Write out the entire listing below exactly, with the pictures left out.

- **RECORDS FOR PROCESSING**
######

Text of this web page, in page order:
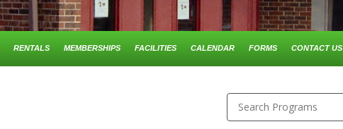
RENTALS MEMBERSHIPS FACILITIES CALENDAR FORMS CONTACT US
Search Programs
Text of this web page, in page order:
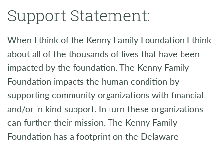
Support Statement:
When I think of the Kenny Family Foundation I think
about all of the thousands of lives that have been
impacted by the foundation. The Kenny Family
Foundation impacts the human condition by
supporting community organizations with financial
and/or in kind support. In turn these organizations
can further their mission. The Kenny Family
Foundation has a footprint on the Delaware
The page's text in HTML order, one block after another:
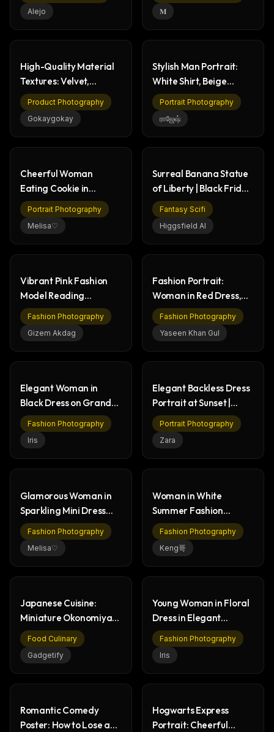
Alejo 𝐌
High-Quality Material
Textures: Velvet,
Marble, Wood, Metal
Product Photography
Gokaygokay
Stylish Man Portrait:
White Shirt, Beige
Pants, Confident
Portrait Photography
ராஜேஷ்
Cheerful Woman
Eating Cookie in
Modern Kitchen
Portrait Photography
Melisa♡
Surreal Banana Statue
of Liberty | Black Friday
Deal
Fantasy Scifi
Higgsfield AI
Vibrant Pink Fashion
Model Reading
Newspaper | Studio
Shoot
Fashion Photography
Gizem Akdag
Fashion Portrait:
Woman in Red Dress,
Elegant Balustrade
Fashion Photography
Yaseen Khan Gul
Elegant Woman in
Black Dress on Grand
Staircase - Fashion
Fashion Photography
Iris
Elegant Backless Dress
Portrait at Sunset |
Golden Hour Fashion
Portrait Photography
Zara
Glamorous Woman in
Sparkling Mini Dress
with Cocktail
Fashion Photography
Melisa♡
Woman in White
Summer Fashion
Walking in Nature Park
Fashion Photography
Keng哥
Japanese Cuisine:
Miniature Okonomiyaki
& Food History
Food Culinary
Gadgetify
Young Woman in Floral
Dress in Elegant
Garden Scene
Fashion Photography
Iris
Romantic Comedy
Poster: How to Lose a
Hogwarts Express
Portrait: Cheerful
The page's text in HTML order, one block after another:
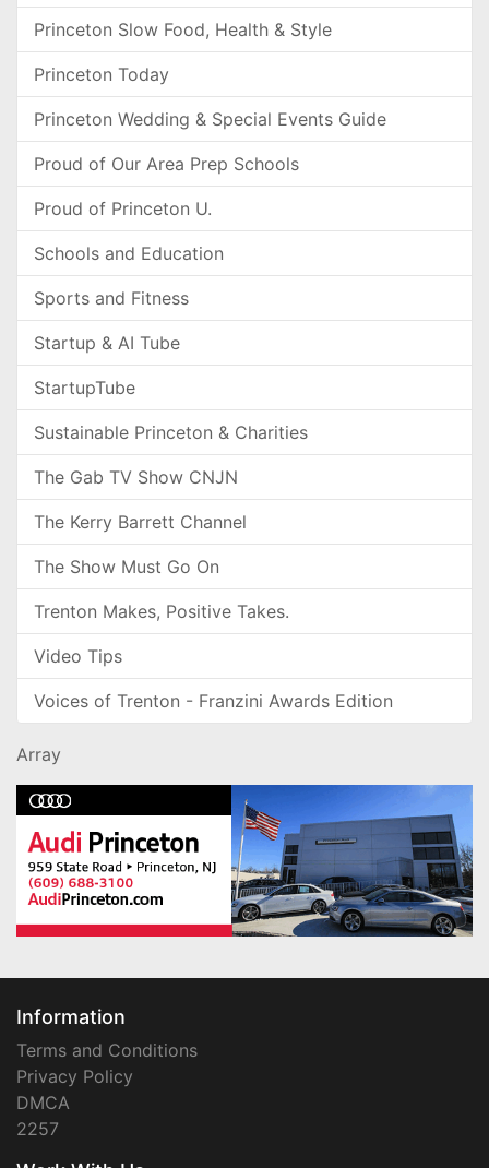
Princeton Slow Food, Health & Style
Princeton Today
Princeton Wedding & Special Events Guide
Proud of Our Area Prep Schools
Proud of Princeton U.
Schools and Education
Sports and Fitness
Startup & AI Tube
StartupTube
Sustainable Princeton & Charities
The Gab TV Show CNJN
The Kerry Barrett Channel
The Show Must Go On
Trenton Makes, Positive Takes.
Video Tips
Voices of Trenton - Franzini Awards Edition
Array
Information
Terms and Conditions
Privacy Policy
DMCA
2257
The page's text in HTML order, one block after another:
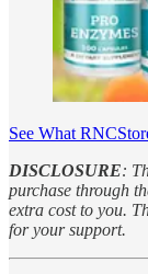
See What
DISCLOSURE:
purchase through
extra cost to you.
for your support.
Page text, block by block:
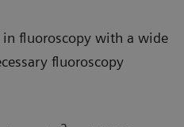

######

- **SOLUTION**
Text of this web page, in page order:
RENTALS MEMBERSHIPS FACILITIES CALENDAR FORMS CONTACT US
Search Programs
Text of this web page, in page order:
Support Statement:
When I think of the Kenny Family Foundation I think
about all of the thousands of lives that have been
impacted by the foundation. The Kenny Family
Foundation impacts the human condition by
supporting community organizations with financial
and/or in kind support. In turn these organizations
can further their mission. The Kenny Family
Foundation has a footprint on the Delaware
The page's text in HTML order, one block after another:
Alejo 𝐌
High-Quality Material
Textures: Velvet,
Marble, Wood, Metal
Product Photography
Gokaygokay
Stylish Man Portrait:
White Shirt, Beige
Pants, Confident
Portrait Photography
ராஜேஷ்
Cheerful Woman
Eating Cookie in
Modern Kitchen
Portrait Photography
Melisa♡
Surreal Banana Statue
of Liberty | Black Friday
Deal
Fantasy Scifi
Higgsfield AI
Vibrant Pink Fashion
Model Reading
Newspaper | Studio
Shoot
Fashion Photography
Gizem Akdag
Fashion Portrait:
Woman in Red Dress,
Elegant Balustrade
Fashion Photography
Yaseen Khan Gul
Elegant Woman in
Black Dress on Grand
Staircase - Fashion
Fashion Photography
Iris
Elegant Backless Dress
Portrait at Sunset |
Golden Hour Fashion
Portrait Photography
Zara
Glamorous Woman in
Sparkling Mini Dress
with Cocktail
Fashion Photography
Melisa♡
Woman in White
Summer Fashion
Walking in Nature Park
Fashion Photography
Keng哥
Japanese Cuisine:
Miniature Okonomiyaki
& Food History
Food Culinary
Gadgetify
Young Woman in Floral
Dress in Elegant
Garden Scene
Fashion Photography
Iris
Romantic Comedy
Poster: How to Lose a
Hogwarts Express
Portrait: Cheerful
The page's text in HTML order, one block after another:
Princeton Slow Food, Health & Style
Princeton Today
Princeton Wedding & Special Events Guide
Proud of Our Area Prep Schools
Proud of Princeton U.
Schools and Education
Sports and Fitness
Startup & AI Tube
StartupTube
Sustainable Princeton & Charities
The Gab TV Show CNJN
The Kerry Barrett Channel
The Show Must Go On
Trenton Makes, Positive Takes.
Video Tips
Voices of Trenton - Franzini Awards Edition
Array
Information
Terms and Conditions
Privacy Policy
DMCA
2257
The page's text in HTML order, one block after another:
See What
DISCLOSURE:
purchase through
extra cost to you.
for your support.
Page text, block by block:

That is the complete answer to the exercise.